You Should Be Stripping EXIF Data out of Your Image Files Before Posting

, in Computing, Rant

Hey Andrew,

I just came to your site via HN, and a browser extension I use alerted on GPS data being present. This is on the Ponyhenge page, on two images. I thought I'd mention it, in case this is not what you want.

When I received this email from a very nice reader I knew exactly what they were talking about and it was very much not what I want.

Cell phone cameras helpfully tag each photo with various bits of information about how the photo was taken in a hidden part of the image file called the EXIFEXchange Image File Format - yes I know that is two Fs. segment.

Normally this is quite useful but if you are posting images online you should be aware that this also includes the GPS coordinates of where the image was taken. If you post an image from around your house then everyone knows where you live.

A photo of a statue in an undisclosed location. Whoops, the included GPS location kind of gives it away.
A photo of a statue in an undisclosed location. Whoops, the included GPS location kind of gives it away.

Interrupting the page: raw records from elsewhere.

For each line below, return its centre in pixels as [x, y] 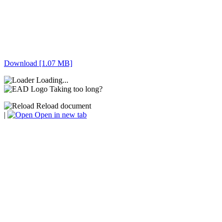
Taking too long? [76, 89]
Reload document [63, 106]
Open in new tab [60, 115]
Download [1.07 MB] [38, 63]
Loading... [52, 80]

If you upload to a social media site, they will (probably) filter this information out so that members of the public can't see where the photo was taken but you can bet that your GPS coordinates go into the huge bag of data that they already collect about you.

The iOS export panel with the Location slider turned off (as it should be)I don't know about Android but Apple software has a handy "Include Location" option when exporting images that you should almost always set to off.

In the case of my blog, the static site generator I wrote would to just copy the raw image to the site when I published a post. I would manually remove the GPS EXIF data for any images that were taken around my house but this process relied on me remembering to do this. Obviously I failed at least once.

Yesterday I did what should have been done years ago and implemented a GPS EXIF stripper for any images that get uploaded to sheep.horse.

This led me down what I call the 7 stages of JPEG parsing.

  1. Wow, JPEG is a really nice binary file format. Everything is laid out in sensible chunks with tags and lengths.
  2. OK, so not every chunk has a proper length. That's fine, just a couple of special cases.
  3. What? The image data itself is in a weird non-chunk that you don't know the length of and have to scan for certain byte combinations. What a terrible oversight but workable.
  4. Nice, got that done. Now I just need to interpret the Application Specific chunk to read the EXIF data. It can't be that hard.
  5. WTF?
  6. No seriously
  7. Sigh, I guess I'll be importing a third-party exif parser after all.